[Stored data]
_ _ _ _
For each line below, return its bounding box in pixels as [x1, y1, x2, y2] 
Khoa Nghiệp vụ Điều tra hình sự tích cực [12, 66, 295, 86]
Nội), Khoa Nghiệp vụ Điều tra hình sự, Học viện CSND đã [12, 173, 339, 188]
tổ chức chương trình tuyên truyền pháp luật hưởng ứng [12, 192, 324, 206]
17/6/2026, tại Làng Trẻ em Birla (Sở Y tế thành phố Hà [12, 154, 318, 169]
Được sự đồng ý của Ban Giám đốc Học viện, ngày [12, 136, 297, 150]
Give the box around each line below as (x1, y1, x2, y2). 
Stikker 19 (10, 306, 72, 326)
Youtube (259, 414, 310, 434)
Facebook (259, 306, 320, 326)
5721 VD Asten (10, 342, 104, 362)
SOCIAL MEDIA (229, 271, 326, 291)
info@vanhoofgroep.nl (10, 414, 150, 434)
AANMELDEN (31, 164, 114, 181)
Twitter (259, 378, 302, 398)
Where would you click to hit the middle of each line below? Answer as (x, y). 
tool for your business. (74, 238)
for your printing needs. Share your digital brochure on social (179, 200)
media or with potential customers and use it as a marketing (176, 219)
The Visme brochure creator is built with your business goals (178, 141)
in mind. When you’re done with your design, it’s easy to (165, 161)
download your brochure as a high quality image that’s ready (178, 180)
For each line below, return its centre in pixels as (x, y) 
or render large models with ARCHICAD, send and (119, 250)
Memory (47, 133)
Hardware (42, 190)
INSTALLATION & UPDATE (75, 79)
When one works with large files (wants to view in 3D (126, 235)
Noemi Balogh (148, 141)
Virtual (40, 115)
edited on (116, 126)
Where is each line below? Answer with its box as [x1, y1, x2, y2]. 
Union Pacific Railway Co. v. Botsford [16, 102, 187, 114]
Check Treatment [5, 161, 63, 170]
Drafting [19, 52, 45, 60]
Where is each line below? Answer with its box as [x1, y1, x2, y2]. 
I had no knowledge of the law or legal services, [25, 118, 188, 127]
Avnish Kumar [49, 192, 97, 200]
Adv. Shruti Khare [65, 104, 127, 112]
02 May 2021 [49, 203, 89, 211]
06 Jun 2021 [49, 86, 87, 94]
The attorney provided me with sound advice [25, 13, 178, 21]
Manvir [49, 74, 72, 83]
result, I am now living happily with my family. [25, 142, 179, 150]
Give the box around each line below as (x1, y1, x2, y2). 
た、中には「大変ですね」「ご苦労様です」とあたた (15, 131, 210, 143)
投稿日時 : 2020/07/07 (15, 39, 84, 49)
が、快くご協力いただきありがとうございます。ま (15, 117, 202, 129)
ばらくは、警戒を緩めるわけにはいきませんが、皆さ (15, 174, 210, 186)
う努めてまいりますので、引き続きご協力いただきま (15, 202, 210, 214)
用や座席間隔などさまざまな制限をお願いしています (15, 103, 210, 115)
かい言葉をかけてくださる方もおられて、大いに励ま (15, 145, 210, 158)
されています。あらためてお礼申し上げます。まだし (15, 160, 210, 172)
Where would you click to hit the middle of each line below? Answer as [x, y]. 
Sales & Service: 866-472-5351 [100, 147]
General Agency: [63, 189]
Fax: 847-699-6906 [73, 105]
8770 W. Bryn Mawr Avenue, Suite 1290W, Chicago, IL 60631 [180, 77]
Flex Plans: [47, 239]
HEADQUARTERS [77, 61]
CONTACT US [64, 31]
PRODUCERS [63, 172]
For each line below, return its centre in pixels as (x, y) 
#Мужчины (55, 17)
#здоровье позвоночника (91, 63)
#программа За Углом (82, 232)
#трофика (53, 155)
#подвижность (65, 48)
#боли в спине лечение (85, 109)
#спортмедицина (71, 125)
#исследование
_ _ _ _
* **Work task**:
From the first line to the last, write out the data exactly.

* **Worked solution**:
For each line below, return its bounding box in pixels as [x1, y1, x2, y2] 
Khoa Nghiệp vụ Điều tra hình sự tích cực [12, 66, 295, 86]
Nội), Khoa Nghiệp vụ Điều tra hình sự, Học viện CSND đã [12, 173, 339, 188]
tổ chức chương trình tuyên truyền pháp luật hưởng ứng [12, 192, 324, 206]
17/6/2026, tại Làng Trẻ em Birla (Sở Y tế thành phố Hà [12, 154, 318, 169]
Được sự đồng ý của Ban Giám đốc Học viện, ngày [12, 136, 297, 150]
Give the box around each line below as (x1, y1, x2, y2). 
Stikker 19 (10, 306, 72, 326)
Youtube (259, 414, 310, 434)
Facebook (259, 306, 320, 326)
5721 VD Asten (10, 342, 104, 362)
SOCIAL MEDIA (229, 271, 326, 291)
info@vanhoofgroep.nl (10, 414, 150, 434)
AANMELDEN (31, 164, 114, 181)
Twitter (259, 378, 302, 398)
Where would you click to hit the middle of each line below? Answer as (x, y). 
tool for your business. (74, 238)
for your printing needs. Share your digital brochure on social (179, 200)
media or with potential customers and use it as a marketing (176, 219)
The Visme brochure creator is built with your business goals (178, 141)
in mind. When you’re done with your design, it’s easy to (165, 161)
download your brochure as a high quality image that’s ready (178, 180)
For each line below, return its centre in pixels as (x, y) 
or render large models with ARCHICAD, send and (119, 250)
Memory (47, 133)
Hardware (42, 190)
INSTALLATION & UPDATE (75, 79)
When one works with large files (wants to view in 3D (126, 235)
Noemi Balogh (148, 141)
Virtual (40, 115)
edited on (116, 126)
Where is each line below? Answer with its box as [x1, y1, x2, y2]. 
Union Pacific Railway Co. v. Botsford [16, 102, 187, 114]
Check Treatment [5, 161, 63, 170]
Drafting [19, 52, 45, 60]
Where is each line below? Answer with its box as [x1, y1, x2, y2]. 
I had no knowledge of the law or legal services, [25, 118, 188, 127]
Avnish Kumar [49, 192, 97, 200]
Adv. Shruti Khare [65, 104, 127, 112]
02 May 2021 [49, 203, 89, 211]
06 Jun 2021 [49, 86, 87, 94]
The attorney provided me with sound advice [25, 13, 178, 21]
Manvir [49, 74, 72, 83]
result, I am now living happily with my family. [25, 142, 179, 150]
Give the box around each line below as (x1, y1, x2, y2). 
た、中には「大変ですね」「ご苦労様です」とあたた (15, 131, 210, 143)
投稿日時 : 2020/07/07 (15, 39, 84, 49)
が、快くご協力いただきありがとうございます。ま (15, 117, 202, 129)
ばらくは、警戒を緩めるわけにはいきませんが、皆さ (15, 174, 210, 186)
う努めてまいりますので、引き続きご協力いただきま (15, 202, 210, 214)
用や座席間隔などさまざまな制限をお願いしています (15, 103, 210, 115)
かい言葉をかけてくださる方もおられて、大いに励ま (15, 145, 210, 158)
されています。あらためてお礼申し上げます。まだし (15, 160, 210, 172)
Where would you click to hit the middle of each line below? Answer as [x, y]. 
Sales & Service: 866-472-5351 [100, 147]
General Agency: [63, 189]
Fax: 847-699-6906 [73, 105]
8770 W. Bryn Mawr Avenue, Suite 1290W, Chicago, IL 60631 [180, 77]
Flex Plans: [47, 239]
HEADQUARTERS [77, 61]
CONTACT US [64, 31]
PRODUCERS [63, 172]
For each line below, return its centre in pixels as (x, y) 
#Мужчины (55, 17)
#здоровье позвоночника (91, 63)
#программа За Углом (82, 232)
#трофика (53, 155)
#подвижность (65, 48)
#боли в спине лечение (85, 109)
#спортмедицина (71, 125)
#исследование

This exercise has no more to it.